- [Exercise directions]: How many lines in the records below contain "Hillary"? Reply with the number only.

- [Input for this task]:
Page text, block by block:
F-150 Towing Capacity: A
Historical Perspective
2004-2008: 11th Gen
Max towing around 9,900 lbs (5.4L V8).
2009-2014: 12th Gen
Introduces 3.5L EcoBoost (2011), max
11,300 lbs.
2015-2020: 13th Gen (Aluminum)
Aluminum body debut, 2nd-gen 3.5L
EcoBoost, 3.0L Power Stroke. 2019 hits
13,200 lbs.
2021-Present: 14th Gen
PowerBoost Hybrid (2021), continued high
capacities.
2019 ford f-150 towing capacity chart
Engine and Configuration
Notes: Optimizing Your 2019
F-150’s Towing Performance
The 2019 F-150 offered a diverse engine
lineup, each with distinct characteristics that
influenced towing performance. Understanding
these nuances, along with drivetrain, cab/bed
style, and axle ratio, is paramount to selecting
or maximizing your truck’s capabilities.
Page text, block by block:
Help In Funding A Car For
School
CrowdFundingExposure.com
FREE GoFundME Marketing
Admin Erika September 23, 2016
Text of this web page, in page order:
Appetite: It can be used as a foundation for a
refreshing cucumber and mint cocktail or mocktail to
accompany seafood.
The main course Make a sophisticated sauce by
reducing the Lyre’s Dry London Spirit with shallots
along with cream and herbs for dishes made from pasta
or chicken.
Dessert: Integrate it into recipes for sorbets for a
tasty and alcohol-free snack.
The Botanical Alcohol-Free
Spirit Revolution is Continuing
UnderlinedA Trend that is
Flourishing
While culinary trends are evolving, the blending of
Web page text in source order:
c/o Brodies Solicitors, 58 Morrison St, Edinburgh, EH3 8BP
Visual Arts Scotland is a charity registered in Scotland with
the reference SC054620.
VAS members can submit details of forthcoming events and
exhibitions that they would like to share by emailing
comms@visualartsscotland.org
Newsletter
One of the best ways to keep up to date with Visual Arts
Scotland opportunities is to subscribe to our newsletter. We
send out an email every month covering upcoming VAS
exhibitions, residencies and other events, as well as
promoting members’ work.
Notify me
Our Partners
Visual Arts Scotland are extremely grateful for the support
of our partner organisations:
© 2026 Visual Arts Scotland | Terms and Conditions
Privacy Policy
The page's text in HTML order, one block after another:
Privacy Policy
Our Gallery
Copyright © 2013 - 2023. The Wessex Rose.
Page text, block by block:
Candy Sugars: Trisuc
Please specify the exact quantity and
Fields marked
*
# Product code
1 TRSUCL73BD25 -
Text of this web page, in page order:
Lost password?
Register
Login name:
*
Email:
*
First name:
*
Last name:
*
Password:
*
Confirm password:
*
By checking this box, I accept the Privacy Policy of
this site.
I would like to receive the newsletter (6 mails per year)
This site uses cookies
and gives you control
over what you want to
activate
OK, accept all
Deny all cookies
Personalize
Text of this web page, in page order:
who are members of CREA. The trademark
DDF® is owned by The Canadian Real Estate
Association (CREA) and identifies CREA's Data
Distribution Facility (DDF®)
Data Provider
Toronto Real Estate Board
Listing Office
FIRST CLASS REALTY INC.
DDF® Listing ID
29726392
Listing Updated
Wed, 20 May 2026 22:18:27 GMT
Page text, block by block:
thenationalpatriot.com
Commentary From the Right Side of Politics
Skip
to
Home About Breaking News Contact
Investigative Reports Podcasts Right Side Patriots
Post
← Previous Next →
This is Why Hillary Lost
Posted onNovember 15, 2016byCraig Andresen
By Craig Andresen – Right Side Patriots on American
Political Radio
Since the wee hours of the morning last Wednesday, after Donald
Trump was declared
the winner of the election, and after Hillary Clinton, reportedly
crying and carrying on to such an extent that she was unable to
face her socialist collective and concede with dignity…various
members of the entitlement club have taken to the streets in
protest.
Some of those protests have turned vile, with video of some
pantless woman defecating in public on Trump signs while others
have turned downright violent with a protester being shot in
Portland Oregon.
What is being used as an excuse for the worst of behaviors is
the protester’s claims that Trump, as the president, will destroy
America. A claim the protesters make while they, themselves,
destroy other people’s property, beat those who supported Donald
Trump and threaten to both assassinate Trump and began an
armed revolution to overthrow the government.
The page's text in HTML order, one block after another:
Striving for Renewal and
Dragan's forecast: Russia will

- [Response to the task]: 2